After all this machinery, what does the analysis tell you?
You learn how your Dockerfile evolved—which instructions were added, removed, or modified, and approximately how those changes affected image size (modulo the irreproducibility problem). You learn which layers contribute most to total size. You can identify the commit where someone added a 500MB development dependency that shouldn't be in the production image.
You don't learn what your image actually was in production at any historical point. You don't learn whether a size change came from your Dockerfile or from upstream package updates. You don't learn anything about multi-stage build intermediate sizes (only the final image is measured).
The implementation acknowledges these limits. Build times are labeled "indicative only"—they depend on system load and cache state.
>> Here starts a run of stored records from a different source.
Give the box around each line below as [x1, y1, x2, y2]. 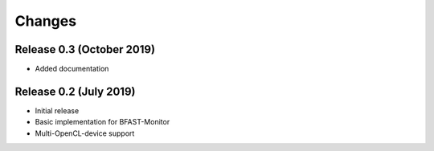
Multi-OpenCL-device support [35, 129, 135, 138]
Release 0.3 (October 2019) [14, 43, 156, 56]
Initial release [35, 105, 80, 116]
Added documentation [35, 64, 109, 74]
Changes [14, 12, 76, 30]
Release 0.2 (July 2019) [14, 84, 136, 98]
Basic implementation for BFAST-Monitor [35, 117, 170, 127]
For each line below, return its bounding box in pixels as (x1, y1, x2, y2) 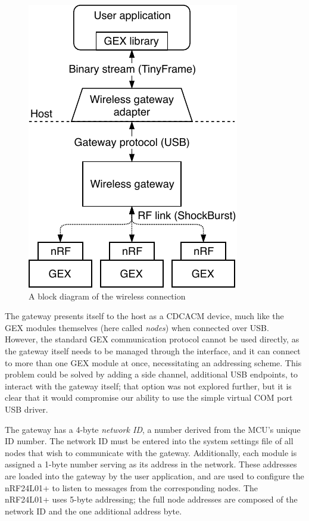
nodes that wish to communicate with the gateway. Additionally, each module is (5, 446, 297, 458)
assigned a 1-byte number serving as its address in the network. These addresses (5, 458, 297, 470)
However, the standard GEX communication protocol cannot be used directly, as (5, 333, 299, 345)
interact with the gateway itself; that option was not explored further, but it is (5, 379, 292, 392)
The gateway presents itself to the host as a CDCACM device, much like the (5, 310, 284, 322)
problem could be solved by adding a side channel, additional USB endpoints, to (5, 368, 298, 380)
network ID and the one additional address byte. (5, 504, 182, 517)
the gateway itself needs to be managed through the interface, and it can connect (5, 344, 301, 357)
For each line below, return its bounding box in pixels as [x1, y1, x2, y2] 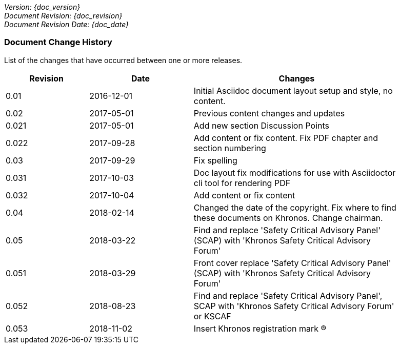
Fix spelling [193, 155, 237, 166]
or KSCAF [193, 311, 231, 321]
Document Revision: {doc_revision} [4, 11, 123, 20]
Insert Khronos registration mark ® [193, 323, 327, 334]
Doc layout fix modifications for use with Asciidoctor [193, 167, 396, 178]
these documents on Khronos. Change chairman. [193, 212, 383, 223]
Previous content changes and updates [193, 108, 345, 118]
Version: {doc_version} [4, 3, 81, 11]
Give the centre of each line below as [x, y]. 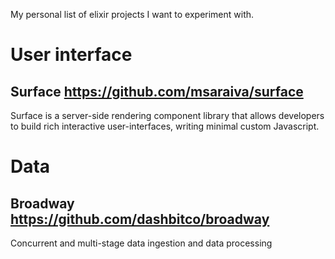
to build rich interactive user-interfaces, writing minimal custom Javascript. [165, 126]
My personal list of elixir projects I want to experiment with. [132, 14]
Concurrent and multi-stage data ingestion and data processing [141, 243]
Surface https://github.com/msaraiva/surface [157, 91]
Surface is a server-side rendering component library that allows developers [167, 115]
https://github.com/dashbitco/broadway [140, 219]
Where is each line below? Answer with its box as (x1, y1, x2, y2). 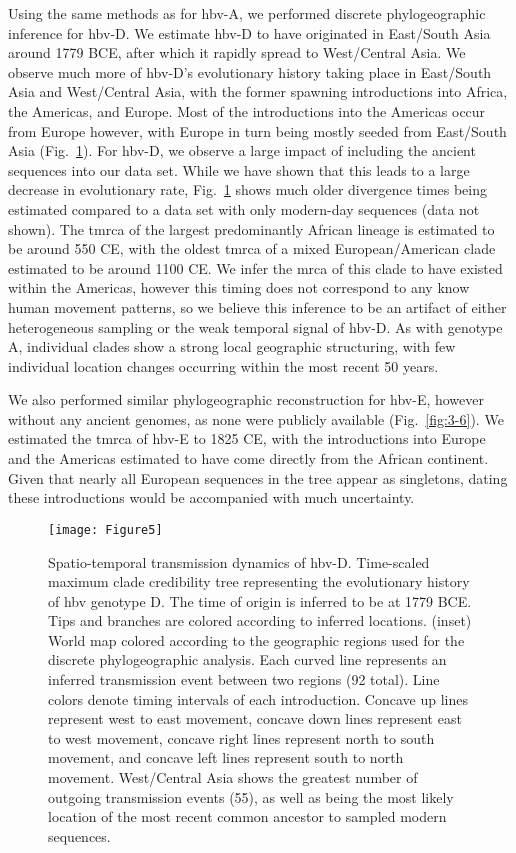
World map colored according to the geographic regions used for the (48, 629, 465, 650)
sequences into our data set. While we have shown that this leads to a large (8, 159, 470, 180)
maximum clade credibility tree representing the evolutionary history (48, 571, 470, 592)
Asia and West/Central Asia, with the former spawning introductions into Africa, (8, 81, 508, 102)
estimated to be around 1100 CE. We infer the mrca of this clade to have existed (8, 257, 503, 278)
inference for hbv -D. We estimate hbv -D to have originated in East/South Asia (8, 22, 491, 43)
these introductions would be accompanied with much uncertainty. (8, 487, 415, 508)
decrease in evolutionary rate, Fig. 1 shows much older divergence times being (8, 179, 488, 200)
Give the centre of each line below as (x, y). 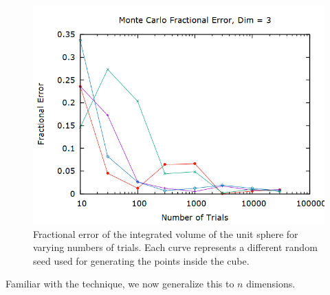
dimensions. (271, 284)
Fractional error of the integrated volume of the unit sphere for (166, 233)
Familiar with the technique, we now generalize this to (120, 284)
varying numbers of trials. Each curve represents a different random (175, 247)
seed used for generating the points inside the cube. (141, 260)

Size comparisons are explicitly between rebuilds, not historical artifacts.
The interesting systems problem isn't in any individual component. Git traversal is well-understood. Docker builds are well-understood. The challenge is in coordinating two complex systems with different consistency models, different failure modes, and fundamentally different notions of identity.
The tool navigates this by making explicit choices: semantic layer identity over structural hashes, parent-chain traversal over chronological ordering, contemporary rebuilds over forensic reconstruction. Each choice has tradeoffs. The implementation tries to be honest about what container archaeology can and cannot recover from the geological strata of your Git history.